# [Exercise aim]
Of the lines listed below, return exactly those that run from the line containing "title : 'Editorial: So" through the line containing "definition of what", both included.

Data excerpts
- - - - -

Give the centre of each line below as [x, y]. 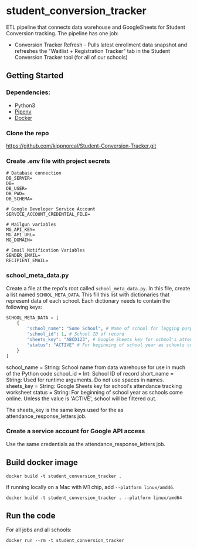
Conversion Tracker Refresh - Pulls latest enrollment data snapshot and [101, 45]
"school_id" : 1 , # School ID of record [76, 334]
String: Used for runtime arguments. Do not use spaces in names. [85, 380]
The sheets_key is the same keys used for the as [65, 410]
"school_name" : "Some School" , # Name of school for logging [103, 329]
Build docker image [42, 463]
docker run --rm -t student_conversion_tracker [65, 541]
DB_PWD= [16, 194]
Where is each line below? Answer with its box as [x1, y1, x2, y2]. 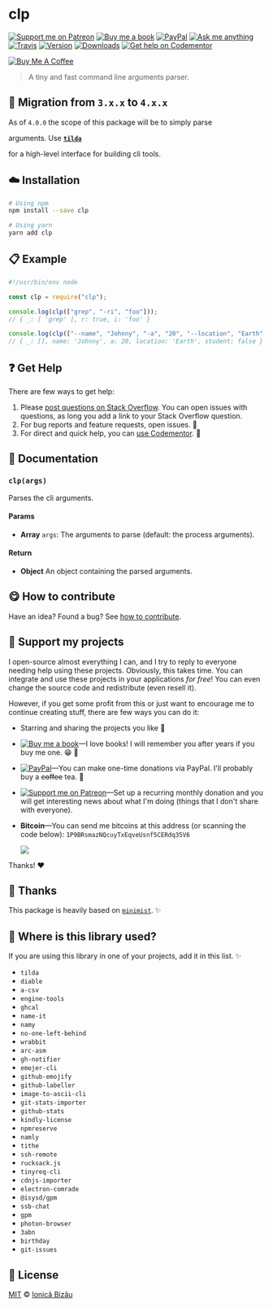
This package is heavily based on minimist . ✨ [8, 906, 162, 915]
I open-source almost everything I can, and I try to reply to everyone [8, 656, 237, 666]
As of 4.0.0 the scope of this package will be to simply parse [8, 117, 213, 127]
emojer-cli [19, 1064, 58, 1072]
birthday [19, 1237, 50, 1246]
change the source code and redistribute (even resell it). [8, 682, 197, 692]
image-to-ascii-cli [19, 1090, 87, 1099]
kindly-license [19, 1116, 72, 1125]
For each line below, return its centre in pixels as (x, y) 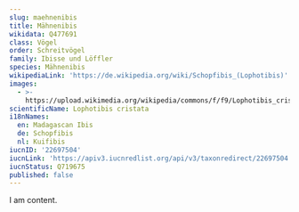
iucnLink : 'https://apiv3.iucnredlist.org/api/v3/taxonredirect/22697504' (151, 158)
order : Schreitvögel (48, 51)
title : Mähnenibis (43, 26)
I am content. (33, 200)
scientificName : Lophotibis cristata (79, 109)
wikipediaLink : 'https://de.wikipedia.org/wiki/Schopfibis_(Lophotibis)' (149, 76)
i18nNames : (29, 117)
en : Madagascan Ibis (55, 126)
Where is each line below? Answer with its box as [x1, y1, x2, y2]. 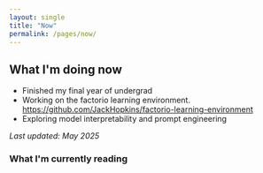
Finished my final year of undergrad [21, 86, 153, 96]
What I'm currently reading [9, 153, 128, 165]
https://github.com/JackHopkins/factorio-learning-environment [21, 104, 254, 115]
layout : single [9, 12, 66, 22]
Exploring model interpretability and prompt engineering [21, 114, 228, 124]
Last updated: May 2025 [9, 131, 100, 141]
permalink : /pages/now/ [9, 29, 97, 38]
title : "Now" [9, 21, 58, 30]
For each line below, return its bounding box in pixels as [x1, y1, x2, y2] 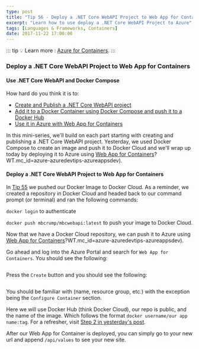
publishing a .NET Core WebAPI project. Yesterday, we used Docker [6, 138, 172, 145]
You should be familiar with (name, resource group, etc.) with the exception [6, 288, 190, 295]
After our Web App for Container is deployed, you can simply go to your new [6, 330, 193, 337]
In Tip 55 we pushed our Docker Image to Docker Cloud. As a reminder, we [6, 184, 189, 191]
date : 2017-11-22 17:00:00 [6, 31, 73, 37]
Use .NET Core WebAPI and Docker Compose [6, 76, 120, 84]
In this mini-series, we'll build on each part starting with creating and [6, 132, 174, 139]
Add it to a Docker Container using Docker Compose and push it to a [14, 108, 182, 115]
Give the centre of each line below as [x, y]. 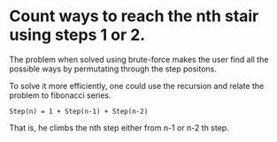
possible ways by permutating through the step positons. [113, 69]
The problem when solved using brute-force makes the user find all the [139, 59]
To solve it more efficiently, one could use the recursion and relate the [137, 86]
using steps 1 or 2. [77, 35]
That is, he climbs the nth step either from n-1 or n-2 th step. [119, 127]
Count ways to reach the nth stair [134, 16]
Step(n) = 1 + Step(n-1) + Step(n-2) [79, 111]
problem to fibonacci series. [61, 95]
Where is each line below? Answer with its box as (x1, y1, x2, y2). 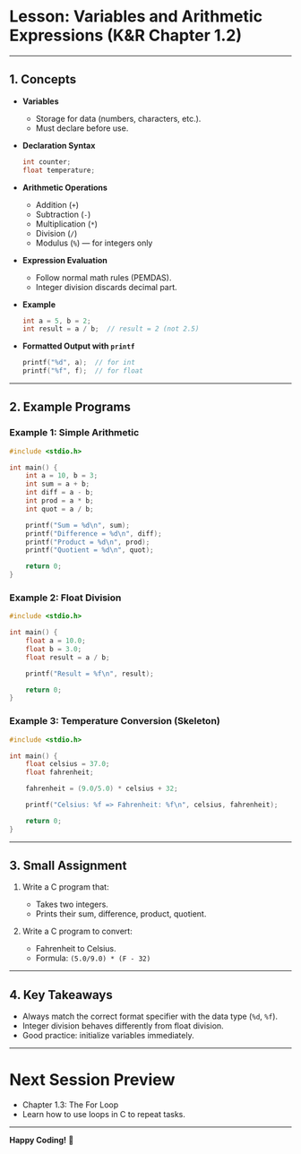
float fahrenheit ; (25, 768, 94, 777)
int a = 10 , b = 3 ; (25, 471, 99, 480)
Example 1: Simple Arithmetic (9, 426, 140, 439)
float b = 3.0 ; (25, 644, 82, 653)
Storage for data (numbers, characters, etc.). (35, 113, 202, 124)
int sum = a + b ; (25, 479, 90, 489)
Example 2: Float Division (9, 591, 122, 604)
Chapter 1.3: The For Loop (21, 1099, 119, 1110)
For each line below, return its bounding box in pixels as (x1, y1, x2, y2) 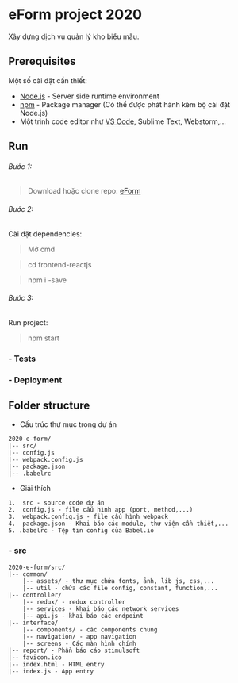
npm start (27, 333, 59, 343)
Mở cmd (27, 244, 56, 254)
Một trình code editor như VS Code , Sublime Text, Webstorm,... (19, 117, 226, 126)
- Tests (8, 353, 36, 364)
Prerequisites (8, 55, 76, 68)
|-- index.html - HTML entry (8, 660, 105, 668)
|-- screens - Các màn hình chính (22, 639, 136, 647)
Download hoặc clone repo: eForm (27, 186, 141, 196)
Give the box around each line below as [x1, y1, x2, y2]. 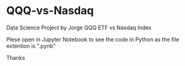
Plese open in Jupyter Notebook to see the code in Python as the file [6, 35, 180, 43]
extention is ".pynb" [6, 42, 56, 50]
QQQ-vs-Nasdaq [6, 4, 94, 18]
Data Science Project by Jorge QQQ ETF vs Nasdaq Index [6, 24, 151, 31]
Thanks [6, 54, 26, 61]
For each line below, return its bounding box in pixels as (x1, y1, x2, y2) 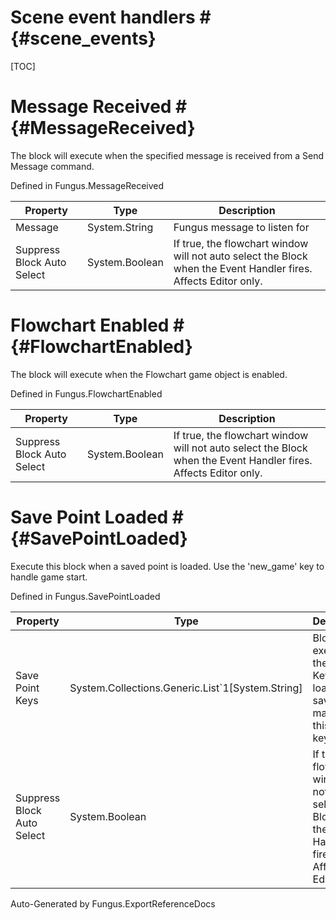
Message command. (10, 160, 95, 172)
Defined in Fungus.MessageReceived (10, 179, 165, 191)
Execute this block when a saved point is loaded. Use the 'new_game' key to (10, 560, 325, 572)
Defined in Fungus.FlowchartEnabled (10, 387, 163, 400)
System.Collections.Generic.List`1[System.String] (69, 681, 303, 695)
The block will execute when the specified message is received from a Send (10, 149, 325, 161)
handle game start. (10, 571, 88, 583)
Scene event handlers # (10, 6, 212, 29)
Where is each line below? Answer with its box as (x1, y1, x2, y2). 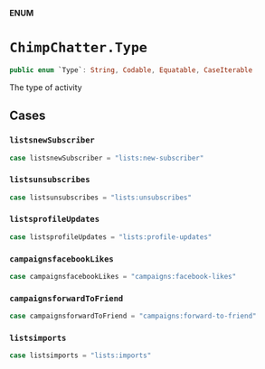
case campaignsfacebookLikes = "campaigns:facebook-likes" (9, 272, 237, 281)
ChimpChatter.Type (9, 40, 147, 57)
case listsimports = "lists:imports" (9, 351, 152, 360)
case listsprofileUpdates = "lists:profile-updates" (9, 232, 213, 242)
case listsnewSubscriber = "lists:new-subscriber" (9, 153, 204, 162)
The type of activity (9, 81, 83, 93)
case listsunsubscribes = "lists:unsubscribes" (9, 193, 193, 202)
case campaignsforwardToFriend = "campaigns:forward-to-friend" (9, 311, 257, 321)
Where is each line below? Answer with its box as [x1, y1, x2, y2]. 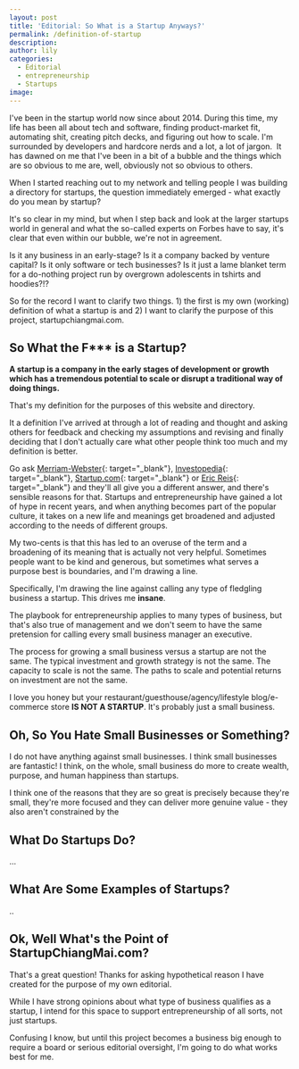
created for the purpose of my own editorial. [9, 979, 172, 990]
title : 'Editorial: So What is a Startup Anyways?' [9, 21, 205, 30]
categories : [9, 54, 54, 63]
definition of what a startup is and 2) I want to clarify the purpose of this [9, 305, 274, 315]
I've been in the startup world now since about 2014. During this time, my [9, 113, 278, 123]
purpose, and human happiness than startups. [9, 770, 179, 781]
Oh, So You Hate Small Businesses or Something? [9, 727, 290, 742]
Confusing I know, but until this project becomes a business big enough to [9, 1032, 282, 1043]
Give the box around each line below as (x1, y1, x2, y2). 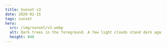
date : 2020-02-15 (5, 12, 41, 17)
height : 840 (9, 35, 35, 40)
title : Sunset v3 (5, 7, 41, 12)
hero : (5, 21, 16, 26)
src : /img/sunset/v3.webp (9, 25, 64, 30)
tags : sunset (5, 16, 32, 21)
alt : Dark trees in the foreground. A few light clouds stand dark (9, 30, 153, 35)
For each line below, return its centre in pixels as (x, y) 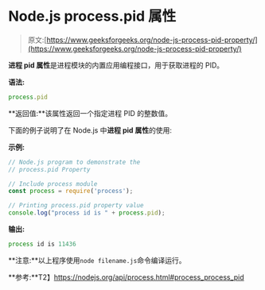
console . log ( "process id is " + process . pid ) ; (87, 213)
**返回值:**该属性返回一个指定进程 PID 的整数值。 (90, 113)
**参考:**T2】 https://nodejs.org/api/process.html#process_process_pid (126, 277)
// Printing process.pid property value (76, 206)
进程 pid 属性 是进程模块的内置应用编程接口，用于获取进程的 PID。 (116, 65)
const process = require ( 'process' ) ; (71, 191)
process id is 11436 (43, 244)
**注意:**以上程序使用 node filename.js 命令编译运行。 (97, 260)
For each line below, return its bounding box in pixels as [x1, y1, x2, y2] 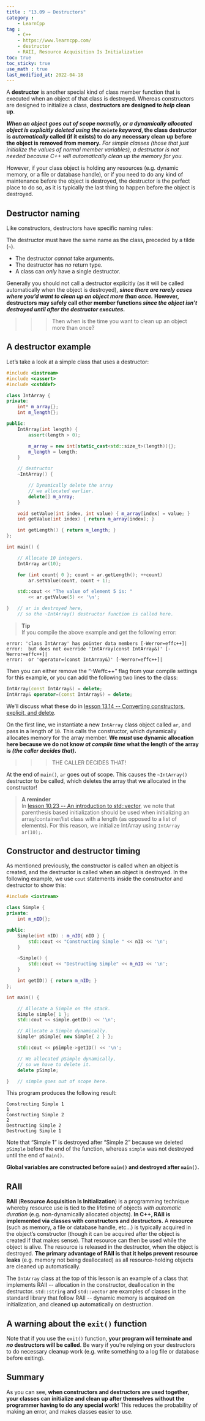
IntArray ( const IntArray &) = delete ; [6, 685, 103, 691]
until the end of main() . [6, 1152, 64, 1159]
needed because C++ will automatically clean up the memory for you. [6, 153, 184, 160]
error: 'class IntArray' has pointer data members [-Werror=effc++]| [6, 640, 188, 647]
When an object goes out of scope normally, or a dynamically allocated [6, 120, 193, 128]
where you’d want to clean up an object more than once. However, [6, 292, 179, 300]
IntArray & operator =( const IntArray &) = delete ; [6, 691, 133, 698]
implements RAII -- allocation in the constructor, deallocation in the [6, 1281, 175, 1289]
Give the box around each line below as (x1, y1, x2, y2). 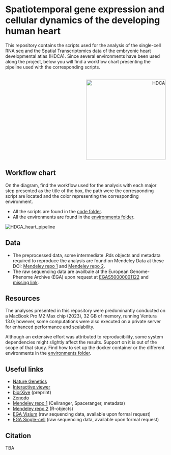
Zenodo (12, 395, 30, 401)
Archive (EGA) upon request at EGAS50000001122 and (34, 274, 149, 280)
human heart (5, 26, 61, 37)
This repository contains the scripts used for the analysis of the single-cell (5, 42, 161, 48)
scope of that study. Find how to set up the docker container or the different (5, 345, 165, 351)
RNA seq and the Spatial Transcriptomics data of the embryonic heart (5, 48, 151, 54)
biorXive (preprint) (12, 390, 52, 396)
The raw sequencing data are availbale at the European (12, 268, 129, 275)
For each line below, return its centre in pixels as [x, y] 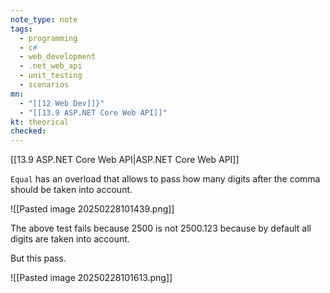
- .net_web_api [51, 66]
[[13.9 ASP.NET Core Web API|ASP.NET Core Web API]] [125, 160]
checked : [28, 131]
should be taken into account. [71, 190]
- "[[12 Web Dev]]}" [62, 103]
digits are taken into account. [70, 239]
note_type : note [44, 19]
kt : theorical [40, 122]

- - - - -

# [Solution to the problem]
title : 'Editorial: So What is a Startup Anyways?' [9, 21, 205, 30]
categories : [9, 54, 54, 63]
definition of what a startup is and 2) I want to clarify the purpose of this [9, 305, 274, 315]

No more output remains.